Atresplayer Premium (often stylized as ATRESplayer Premium) is a Spanish paid subscription video on-demand over-the-top streaming service of Atresmedia.

History and description 
It was launched in Spain on 8 September 2019. The first original series released on the platform was El nudo. Besides the regular services offered by the ad-supported  (catch-up service and some series), Atresplayer Premium offers three main types of programming: Premium Exclusivo (full releases before free-to-air broadcasting), Premium Preestreno (series releasing a week before free-to-air broadcasting), and exclusive programming. As of 30 June 2020, it had 253,000 subscribers.
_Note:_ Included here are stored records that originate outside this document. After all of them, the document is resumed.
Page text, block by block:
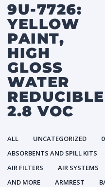
9U-7726:
YELLOW
PAINT,
HIGH
GLOSS
WATER
REDUCIBLE
2.8 VOC
ALL UNCATEGORIZED
ABSORBENTS AND SPILL KITS
AIR FILTERS
AIR SYSTEMS
AND MORE
ARMREST
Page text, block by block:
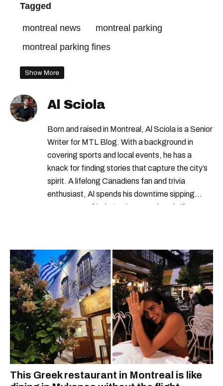
Tagged
montreal news
montreal parking
montreal parking fines
Show More
Al Sciola
Born and raised in Montreal, Al Sciola is a Senior
Writer for MTL Blog. With a background in
covering sports and local events, he has a
knack for finding stories that capture the city’s
spirit. A lifelong Canadiens fan and trivia
enthusiast, Al spends his downtime sipping
espresso and trying out new recipes in the
This Greek restaurant in Montreal is like
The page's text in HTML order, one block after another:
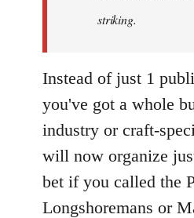
striking.
Instead of just 1
you've got a whole
industry or craft-
will now organize
bet if you called the
Longshoremans or
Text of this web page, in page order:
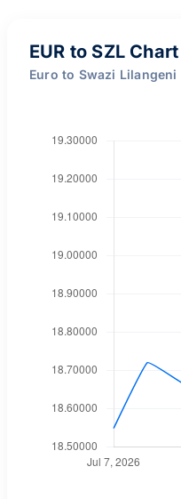
EUR to SZL Chart
Euro to Swazi Lilangeni
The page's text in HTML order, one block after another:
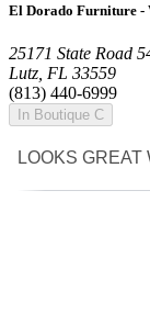
El Dorado Furniture -
25171 State Road
Lutz, FL 33559
(813) 440-6999
In Boutique C
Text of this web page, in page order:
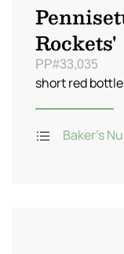
Rockets'
PP#33,035
short red
Baker's
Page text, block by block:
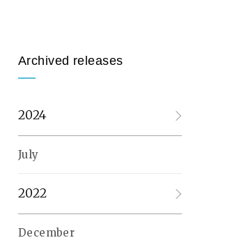
Archived releases
2024
July
2022
December
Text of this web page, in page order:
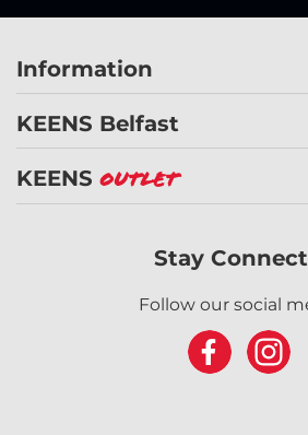
Information
KEENS Belfast
KEENS Outlet
Stay
Follow our social
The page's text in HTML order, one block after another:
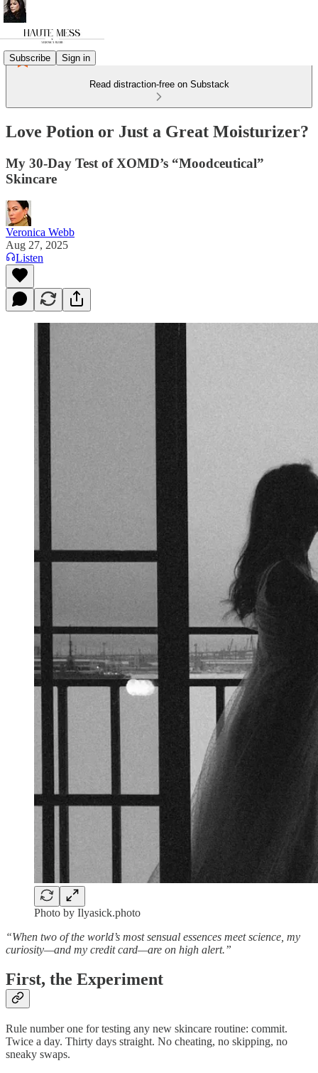
Subscribe Sign in
Read distraction-free on Substack
Love Potion or Just a Great Moisturizer?
My 30-Day Test of XOMD’s “Moodceutical”
Skincare
Veronica Webb
Aug 27, 2025
Listen
Photo by Ilyasick.photo
“When two of the world’s most sensual essences meet science, my
curiosity—and my credit card—are on high alert.”
First, the Experiment
Rule number one for testing any new skincare routine: commit.
Twice a day. Thirty days straight. No cheating, no skipping, no
sneaky swaps.
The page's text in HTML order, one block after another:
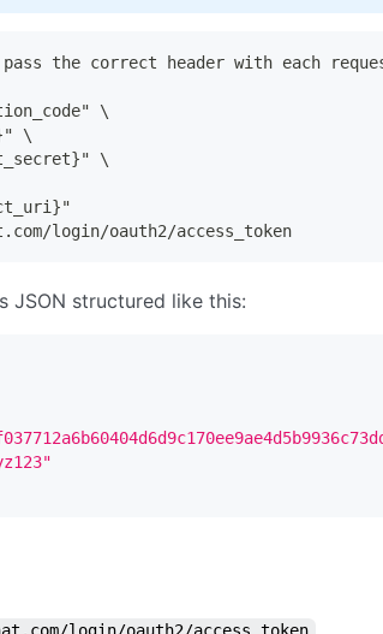
the correct header with each
\
\
\
login/oauth2/access_token
JSON structured like this:
login/oauth2/access_token
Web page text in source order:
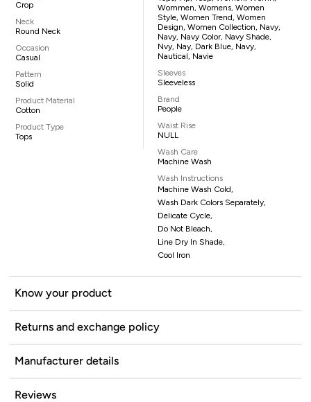
Crop
Neck
Round Neck
Occasion
Casual
Pattern
Solid
Product Material
Cotton
Product Type
Tops
Wommen, Womens, Women
Style, Women Trend, Women
Design, Women Collection, Navy,
Navy, Navy Color, Navy Shade,
Nvy, Nay, Dark Blue, Navy,
Nautical, Navie
Sleeves
Sleeveless
Brand
People
Waist Rise
NULL
Wash Care
Machine Wash
Wash Instructions
Machine Wash Cold,
Wash Dark Colors Separately,
Delicate Cycle,
Do Not Bleach,
Line Dry In Shade,
Cool Iron
Know your product
Returns and exchange policy
Manufacturer details
Reviews
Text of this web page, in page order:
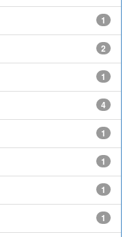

Unlike its rival Mitele Plus (initially betting on football/sport as main business line while leasing exclusive content rights in Spain to Amazon Prime Video), Atresplayer Premium restricted its offer to streaming original programming. It is available outside of Spain in Latin America, United States, Canada and Mexico under the "Paquete Premium Internacional" subscription mode. There is however geoblocked content.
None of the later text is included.